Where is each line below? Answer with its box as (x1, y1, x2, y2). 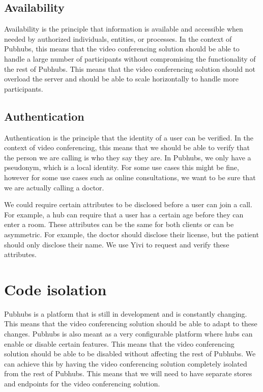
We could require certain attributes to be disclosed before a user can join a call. (4, 199, 252, 210)
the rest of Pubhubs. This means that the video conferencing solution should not (4, 63, 255, 74)
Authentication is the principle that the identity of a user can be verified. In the (4, 132, 253, 143)
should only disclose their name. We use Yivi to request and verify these (4, 239, 229, 249)
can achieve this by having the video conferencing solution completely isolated (4, 358, 247, 369)
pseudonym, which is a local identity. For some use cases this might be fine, (4, 162, 239, 173)
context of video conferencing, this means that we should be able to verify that (4, 142, 250, 153)
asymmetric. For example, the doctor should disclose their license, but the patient (4, 229, 259, 239)
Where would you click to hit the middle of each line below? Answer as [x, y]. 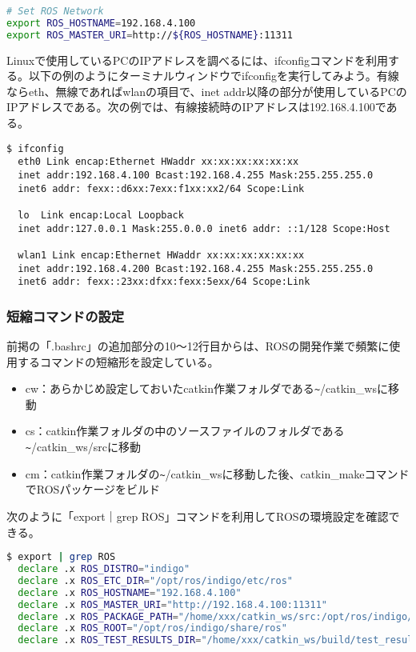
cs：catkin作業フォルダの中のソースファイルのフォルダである [185, 431]
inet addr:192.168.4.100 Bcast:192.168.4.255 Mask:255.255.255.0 [196, 175]
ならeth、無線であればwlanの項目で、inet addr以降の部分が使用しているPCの [207, 91]
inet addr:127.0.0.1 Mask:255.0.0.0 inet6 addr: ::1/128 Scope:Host [204, 228]
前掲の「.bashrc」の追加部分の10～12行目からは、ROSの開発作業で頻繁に [198, 346]
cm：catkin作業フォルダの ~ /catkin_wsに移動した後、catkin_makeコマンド [217, 473]
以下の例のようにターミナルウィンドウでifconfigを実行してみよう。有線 [214, 76]
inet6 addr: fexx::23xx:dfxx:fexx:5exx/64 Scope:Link [164, 282]
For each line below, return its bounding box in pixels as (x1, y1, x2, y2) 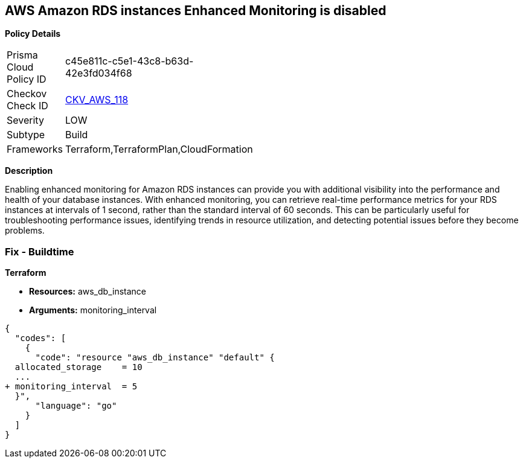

:: What the task asks ::
For this task, copy every line of the material in which "video" appears.

:: Answer box ::
the rest of Pubhubs. This means that the video conferencing solution should not (4, 63, 255, 74)
can achieve this by having the video conferencing solution completely isolated (4, 358, 247, 369)
context of video conferencing, this means that we should be able to verify that (4, 142, 250, 153)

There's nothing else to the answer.